Task for the records below: please retype exactly and only the lines from the first through the one with "aspiration, and I", with every picture omitted.

======== THE DATA

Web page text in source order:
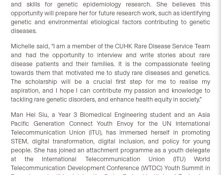
and skills for genetic epidemiology research. She believes this
opportunity will prepare her for future research work, such as identifying
genetic and environmental etiological factors contributing to genetic
diseases.
Michelle said, “I am a member of the CUHK Rare Disease Service Team
and had the opportunity to interview and write stories about rare
disease patients and their families. It is the compassionate feeling
towards them that motivated me to study rare diseases and genetics.
The scholarship will be a crucial first step for me to realise my
aspiration, and I hope I can contribute my passion and knowledge to
tackling rare genetic disorders, and enhance health equity in society.”
Man Hei Siu, a Year 3 Biomedical Engineering student and an Asia
Pacific Generation Connect Youth Envoy for the UN International
Telecommunication Union (ITU), has immersed herself in promoting
STEM, digital transformation, digital inclusion, and policy for young
people. She has joined an attachment programme as a youth delegate
at the International Telecommunication Union (ITU) World
Telecommunication Development Conference (WTDC) Youth Summit in
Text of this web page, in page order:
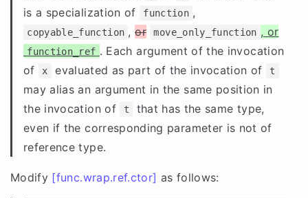
is a specialization of
function ,
copyable_function ,or move_only_function , or
function_ref . Each argument of the invocation
of
x evaluated as part of the invocation of t
may alias an argument in the same position in
the invocation of
t
that has the same type,
even if the corresponding parameter is not of
reference type.
Modify [func.wrap.ref.ctor] as follows:
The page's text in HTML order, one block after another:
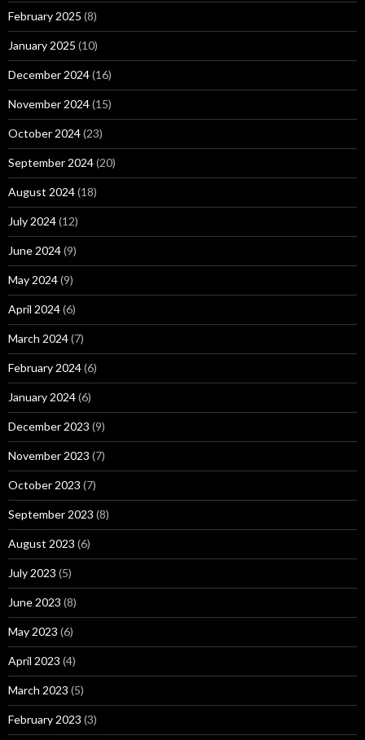
February 2025 (8)
January 2025 (10)
December 2024(16)
November 2024(15)
October 2024(23)
September 2024(20)
August 2024(18)
July 2024(12)
June 2024(9)
May 2024(9)
April 2024(6)
March 2024(7)
February 2024(6)
January 2024(6)
December 2023 (9)
November 2023 (7)
October 2023 (7)
September 2023 (8)
August 2023 (6)
July 2023 (5)
June 2023 (8)
May 2023 (6)
April 2023 (4)
March 2023 (5)
February 2023 (3)
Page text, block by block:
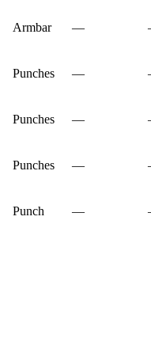
Armbar —
Punches —
Punches —
Punches —
Punch —
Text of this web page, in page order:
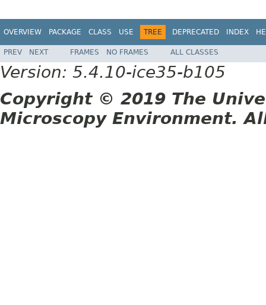
OVERVIEW PACKAGE CLASS USE TREE DEPRECATED INDEX
PREV NEXT FRAMES NO FRAMES ALL CLASSES
Version: 5.4.10-ice35-b105
Copyright © 2019 The
Microscopy Environment.
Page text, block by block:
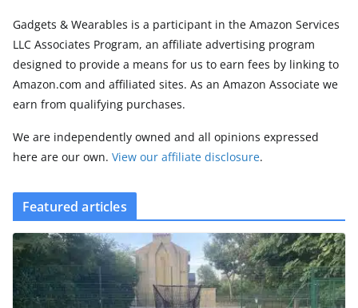
Gadgets & Wearables is a participant in the Amazon Services
LLC Associates Program, an affiliate advertising program
designed to provide a means for us to earn fees by linking to
Amazon.com and affiliated sites. As an Amazon Associate we
earn from qualifying purchases.
We are independently owned and all opinions expressed
here are our own. View our affiliate disclosure.
Featured articles

================

◆ **RESPONSE BOX**
Web page text in source order:
and skills for genetic epidemiology research. She believes this
opportunity will prepare her for future research work, such as identifying
genetic and environmental etiological factors contributing to genetic
diseases.
Michelle said, “I am a member of the CUHK Rare Disease Service Team
and had the opportunity to interview and write stories about rare
disease patients and their families. It is the compassionate feeling
towards them that motivated me to study rare diseases and genetics.
The scholarship will be a crucial first step for me to realise my
aspiration, and I hope I can contribute my passion and knowledge to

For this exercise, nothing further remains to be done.